Thanks for your patience! We finally have the MIRACL-reranking part ready. Here's the detailed scores "reranking" BM25 top-100: (BM25, mDPR and Hybrid are the baselines we had before)
multilingual-e5-small | paraphrase-multilingual-MiniLM-L12-v2 | BM25 | mDPR | Hybrid | |
---|---|---|---|---|---|
ar | 0.715 | 0.413 | 0.481 | 0.499 | 0.525 |
bn | 0.690 | 0.080 | 0.508 | 0.443 | 0.501 |
de | 0.456 | 0.361 | 0.226 | 0.490 | 0.408 |
en | 0.531 | 0.479 | 0.351 | 0.394 | 0.364 |
es | 0.576 | 0.459 | 0.319 | 0.478 | 0.418 |
fa | 0.528 | 0.307 | 0.333 | 0.480 | 0.215 |
fi | 0.740 | 0.541 | 0.551 | 0.472 | 0.602 |
fr | 0.459 | 0.357 | 0.183 | 0.435 | 0.314 |
hi | 0.582 | 0.359 | 0.458 | 0.383 | 0.286 |
id | 0.536 | 0.415 | 0.449 | 0.272 | 0.392 |
ja | 0.596 | 0.338 | 0.369 | 0.439 | 0.424 |
ko | 0.766 | 0.427 | 0.419 | 0.419 | 0.483 |
ru | 0.571 | 0.399 | 0.334 | 0.407 | 0.391 |
sw | 0.603 | 0.241 | 0.383 | 0.299 | 0.560 |
te | 0.759 | 0.144 | 0.494 | 0.356 | 0.528 |
th | 0.705 | 0.445 | 0.484 | 0.358 | 0.517 |
yo | 0.541 | 0.408 | 0.406 | 0.396 | 0.415 |
zh | 0.434 | 0.358 | 0.180 | 0.512 | 0.410 |
avg | 0.599 | 0.363 | 0.385 | 0.418 | 0.431 |
I noticed that current reranking filters out the queries that have no positive documents in the top-k candidates, which seems to inflate the scores and makes reranking results based on different first-stage systems incomparable.
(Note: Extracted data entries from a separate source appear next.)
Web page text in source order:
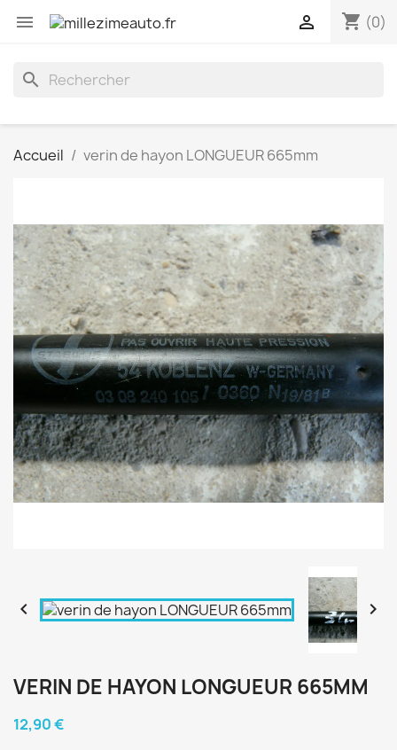
 shopping_cart (0)

search
Accueil verin de hayon LONGUEUR 665mm
 
VERIN DE HAYON LONGUEUR 665MM
12,90 €
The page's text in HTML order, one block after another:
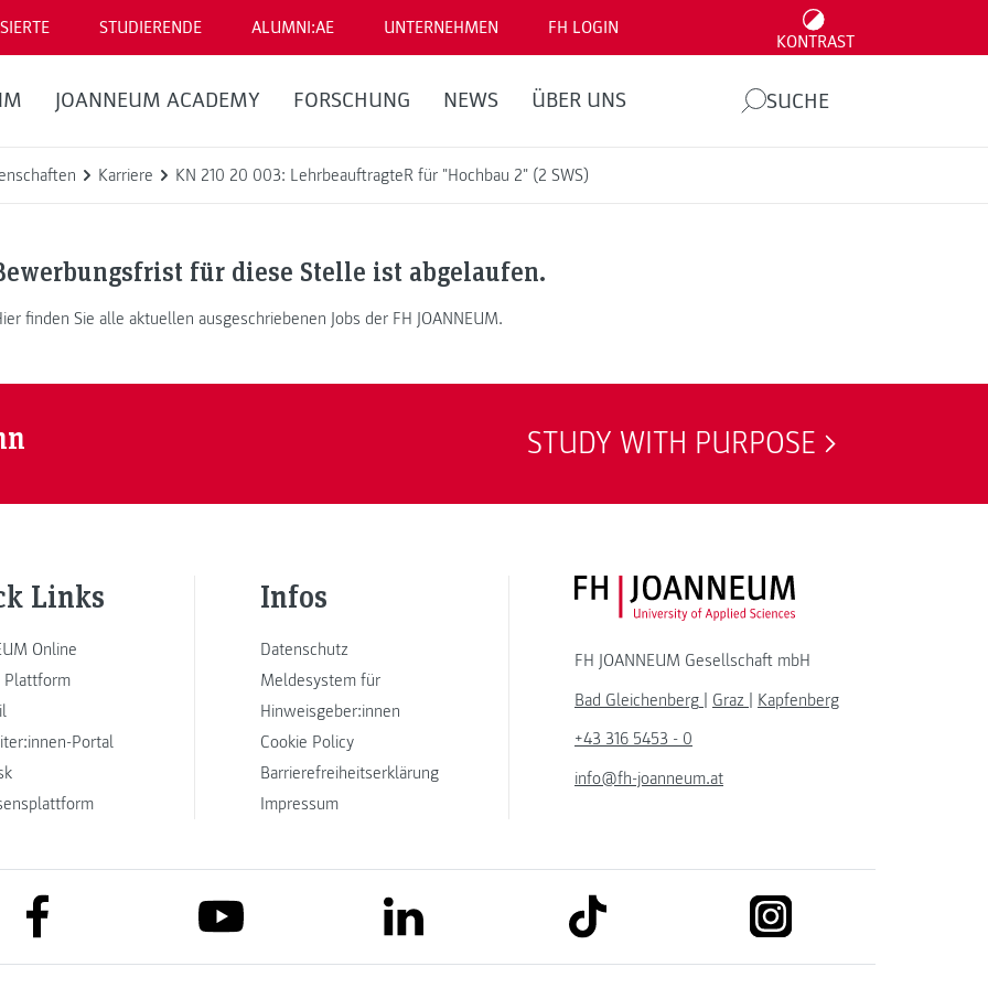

Also the evaluation is based on sklearn, which IIRC yield different ndcg scores from pytrec. Considering these I added another Evaluator just for MIRACL, tho I believe it should be compatible with other Rerank Tasks. Let me know what you think of the new evaluation!